Palin must reimburse the state within 120 days, according to a settlement agreement filed by a special investigator hired by the Alaska Personnel Board to investigate an ethics complaint filed against her.
The exact amount will be determined by the Alaska Department of Administration, said Palin's attorney, Thomas Van Flein. He estimated the amount would be $6,800.
There is no state law prohibiting the governor's family from traveling with her and the personnel board found no wrongdoing on the part of the governor. But the investigator, Timothy Petumenos, interpreted the Alaska Executive Branch Ethics Act to require that the state only pay if the first family serves an important state interest.

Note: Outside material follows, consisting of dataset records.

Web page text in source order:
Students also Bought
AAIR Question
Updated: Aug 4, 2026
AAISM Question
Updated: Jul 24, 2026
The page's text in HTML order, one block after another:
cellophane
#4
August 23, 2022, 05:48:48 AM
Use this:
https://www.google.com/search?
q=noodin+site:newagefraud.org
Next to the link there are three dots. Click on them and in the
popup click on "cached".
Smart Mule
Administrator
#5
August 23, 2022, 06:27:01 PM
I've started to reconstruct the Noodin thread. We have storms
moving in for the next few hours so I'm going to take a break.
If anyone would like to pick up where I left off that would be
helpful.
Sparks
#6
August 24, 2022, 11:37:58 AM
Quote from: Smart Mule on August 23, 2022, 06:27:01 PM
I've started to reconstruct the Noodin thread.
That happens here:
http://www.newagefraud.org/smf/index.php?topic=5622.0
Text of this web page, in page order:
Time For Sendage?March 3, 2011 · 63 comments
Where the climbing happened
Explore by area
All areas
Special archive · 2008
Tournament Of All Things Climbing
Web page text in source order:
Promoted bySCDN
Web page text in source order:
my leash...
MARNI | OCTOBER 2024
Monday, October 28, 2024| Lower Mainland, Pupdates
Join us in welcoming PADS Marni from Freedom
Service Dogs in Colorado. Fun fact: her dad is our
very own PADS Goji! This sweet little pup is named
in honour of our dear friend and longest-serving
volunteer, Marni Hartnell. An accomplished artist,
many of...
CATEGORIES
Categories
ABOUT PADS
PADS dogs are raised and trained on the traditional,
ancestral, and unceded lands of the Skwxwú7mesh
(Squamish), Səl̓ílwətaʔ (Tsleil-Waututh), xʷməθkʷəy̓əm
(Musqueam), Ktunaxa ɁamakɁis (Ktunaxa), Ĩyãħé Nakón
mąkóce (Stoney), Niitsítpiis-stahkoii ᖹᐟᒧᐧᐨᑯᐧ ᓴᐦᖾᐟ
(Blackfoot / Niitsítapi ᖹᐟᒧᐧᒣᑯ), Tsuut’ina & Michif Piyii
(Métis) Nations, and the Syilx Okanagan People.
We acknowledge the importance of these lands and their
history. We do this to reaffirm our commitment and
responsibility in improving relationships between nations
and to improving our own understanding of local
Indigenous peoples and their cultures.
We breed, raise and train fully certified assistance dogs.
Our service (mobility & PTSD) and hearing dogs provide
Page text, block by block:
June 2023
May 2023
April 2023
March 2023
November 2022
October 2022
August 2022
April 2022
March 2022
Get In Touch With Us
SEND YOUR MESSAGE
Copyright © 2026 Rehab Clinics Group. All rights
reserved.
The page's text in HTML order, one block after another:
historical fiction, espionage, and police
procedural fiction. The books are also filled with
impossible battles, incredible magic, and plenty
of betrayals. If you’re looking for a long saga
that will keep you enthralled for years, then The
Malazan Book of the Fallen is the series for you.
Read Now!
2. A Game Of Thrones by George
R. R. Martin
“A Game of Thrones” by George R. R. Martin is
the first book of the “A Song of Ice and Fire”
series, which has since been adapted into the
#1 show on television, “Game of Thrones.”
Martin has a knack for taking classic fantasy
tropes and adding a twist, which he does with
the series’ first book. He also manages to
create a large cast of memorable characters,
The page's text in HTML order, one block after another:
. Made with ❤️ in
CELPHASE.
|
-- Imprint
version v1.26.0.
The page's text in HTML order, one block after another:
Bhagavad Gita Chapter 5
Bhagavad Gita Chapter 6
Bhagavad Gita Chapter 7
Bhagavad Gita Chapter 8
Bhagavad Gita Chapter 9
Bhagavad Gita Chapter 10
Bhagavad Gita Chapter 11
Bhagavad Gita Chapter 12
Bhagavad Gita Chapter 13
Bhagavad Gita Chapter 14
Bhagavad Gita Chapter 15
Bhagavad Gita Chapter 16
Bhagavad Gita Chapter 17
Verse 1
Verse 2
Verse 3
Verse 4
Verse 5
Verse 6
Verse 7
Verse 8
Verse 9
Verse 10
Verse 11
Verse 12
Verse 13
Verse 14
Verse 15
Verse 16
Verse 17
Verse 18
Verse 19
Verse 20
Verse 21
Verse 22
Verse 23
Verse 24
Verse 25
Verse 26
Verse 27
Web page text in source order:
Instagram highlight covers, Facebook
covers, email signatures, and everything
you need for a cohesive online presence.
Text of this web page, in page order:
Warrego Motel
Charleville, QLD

Petumenos said "some of the travel raised by the Complaint does not meet this standard," according to the agreement.
Van Flein said 72 travel authorizations were studied, with nine found to be of questionable state interest.
Those include airfare and one meal for her daughter
Other trips include Bristol attending "Beauty and the Beast" at the Valley Performing Arts Center, airfare for daughters Piper and Bristol to travel to Juneau from Anchorage for the State of the State address and airfare for Piper to attend the start of the Iron Dog snowmachine race and the Alaska Outdoor Council Banquet.
In a statement issued Tuesday, Palin said she was gratified that no fault was ascribed to her. She said she agreed to support a clarification of the rules to avoid similar disputes in the future.
"Although I am not required to do so, I will set a new standard on travel now by assuming the burden of these particular expenses," Palin said.
The former Republican vice presidential candidate called the complaint "an obvious political weapon" filed just before the election.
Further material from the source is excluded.